• [Instructions to follow] The tail of the records, from the line containing "Pause/resume PostgreSQL Cluster (117, 18)" through the final line, should be printed exactly and on its own.

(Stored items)
=== Begin Enclosure ===
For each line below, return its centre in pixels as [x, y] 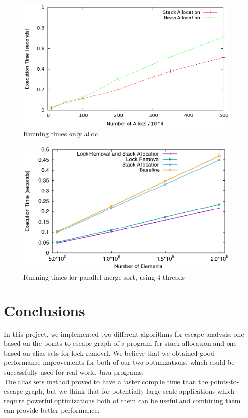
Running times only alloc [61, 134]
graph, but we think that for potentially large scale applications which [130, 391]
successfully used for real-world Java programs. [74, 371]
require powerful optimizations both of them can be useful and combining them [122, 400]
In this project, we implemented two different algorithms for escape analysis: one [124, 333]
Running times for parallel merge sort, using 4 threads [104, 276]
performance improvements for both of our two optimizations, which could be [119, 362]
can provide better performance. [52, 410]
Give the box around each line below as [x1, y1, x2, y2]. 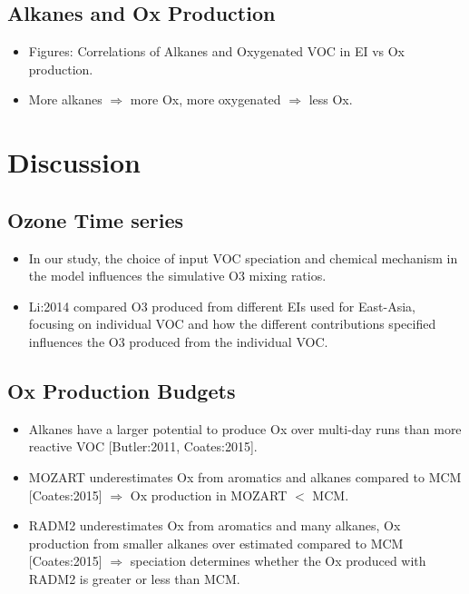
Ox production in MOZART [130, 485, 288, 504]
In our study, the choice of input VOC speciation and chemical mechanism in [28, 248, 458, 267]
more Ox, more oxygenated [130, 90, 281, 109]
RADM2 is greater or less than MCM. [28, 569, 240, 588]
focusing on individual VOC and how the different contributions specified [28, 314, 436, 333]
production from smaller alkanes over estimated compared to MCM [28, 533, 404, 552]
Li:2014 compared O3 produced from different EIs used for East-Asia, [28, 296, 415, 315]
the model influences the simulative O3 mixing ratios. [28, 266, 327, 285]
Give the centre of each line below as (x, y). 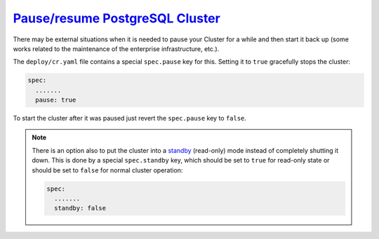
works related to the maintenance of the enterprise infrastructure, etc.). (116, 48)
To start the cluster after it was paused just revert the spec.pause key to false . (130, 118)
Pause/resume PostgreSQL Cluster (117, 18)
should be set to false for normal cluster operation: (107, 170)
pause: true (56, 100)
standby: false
=== End Enclosure ===
• [Answer to this exercise]
Pause/resume PostgreSQL Cluster (117, 18)
should be set to false for normal cluster operation: (107, 170)
pause: true (56, 100)
standby: false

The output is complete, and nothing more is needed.